Burning questions: Toward more-than-human riskscapes in Korean forests

Wednesday 28 August 2024 14:15-15:30,
Hulda Garborgs hus,
HG N-106.

By Hyeonbin Park, PhD Researcher, Graduate School of Science and Technology Policy (STP), Korea Advanced Institute of Science and Technology (KAIST).

Published Updated on

Forest fire and clouds of dark smoke in pine stands
Forest fire and clouds of dark smoke in pine stands. Credit: Yelantsevv, via Getty Images

This presentation engages in so-called multispecies turn in disaster studies. This presentation talks about the significance of more-than-humans in risk perception regarding forest-related disasters and the slow disaster of climate change.
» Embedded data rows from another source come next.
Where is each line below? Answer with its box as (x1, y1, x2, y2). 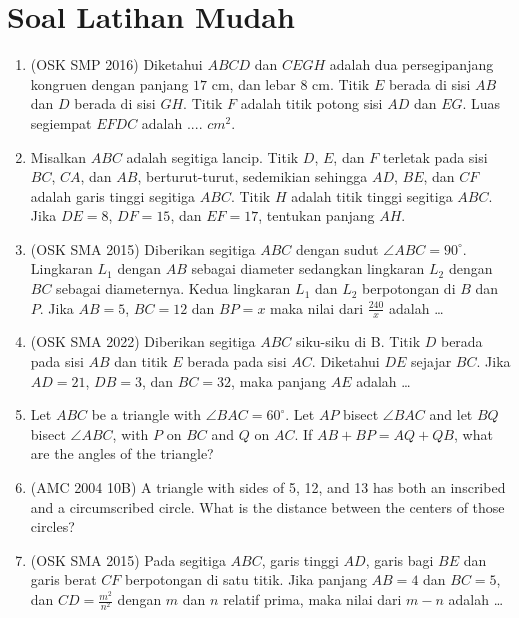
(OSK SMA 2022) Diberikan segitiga (30, 331, 256, 352)
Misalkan (30, 146, 87, 167)
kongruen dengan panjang (30, 73, 189, 94)
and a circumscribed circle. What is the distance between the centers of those (30, 496, 505, 517)
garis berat (30, 569, 97, 590)
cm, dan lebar (211, 73, 296, 94)
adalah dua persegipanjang (329, 54, 494, 75)
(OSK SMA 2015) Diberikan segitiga (30, 238, 256, 259)
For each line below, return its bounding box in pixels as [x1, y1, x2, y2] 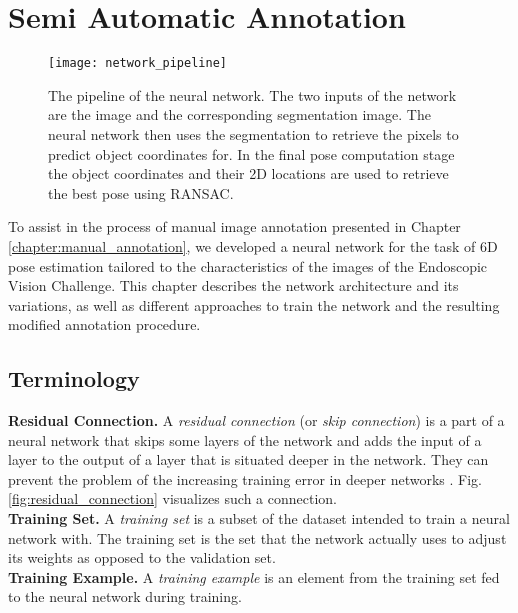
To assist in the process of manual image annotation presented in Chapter [8, 216, 461, 237]
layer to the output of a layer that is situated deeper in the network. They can [8, 449, 489, 470]
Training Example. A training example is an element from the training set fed [8, 566, 500, 587]
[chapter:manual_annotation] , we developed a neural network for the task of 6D [8, 235, 498, 256]
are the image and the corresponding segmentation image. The [48, 104, 431, 125]
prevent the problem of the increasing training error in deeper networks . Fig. [8, 468, 483, 489]
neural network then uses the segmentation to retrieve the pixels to [48, 123, 459, 144]
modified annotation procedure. [8, 314, 201, 335]
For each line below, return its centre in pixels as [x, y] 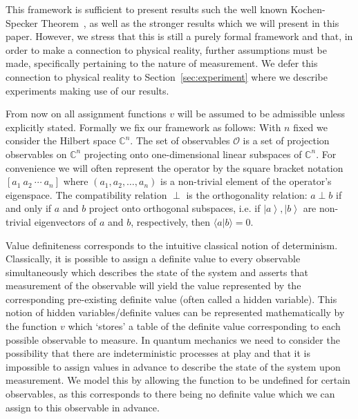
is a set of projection [286, 140]
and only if [29, 208]
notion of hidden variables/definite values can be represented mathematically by [175, 312]
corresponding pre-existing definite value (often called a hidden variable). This [171, 299]
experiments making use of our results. [87, 90]
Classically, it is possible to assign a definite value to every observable [153, 259]
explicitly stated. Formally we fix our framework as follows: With [143, 127]
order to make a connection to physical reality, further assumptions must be [166, 49]
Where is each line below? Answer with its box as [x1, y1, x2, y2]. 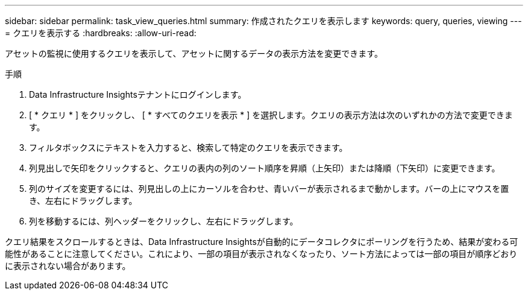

Based on the ethnographic studies on post-fire forest restoration, endangered animal species, and withering pine trees in South Korea, this presentation argues that nonhumans’ temporalities and spatialities question anthropocentric risk perception and consequential intervention.

Hyeonbin Park (he/him) is a PhD student at the Korea Advanced Institute of Science and Technology (KAIST). His research fields are on the intersection between science and technology studies (STS), environmental history, and disaster studies. Park is exploring how humans and nonhumans go through disasters in the context of forest fires and climate change.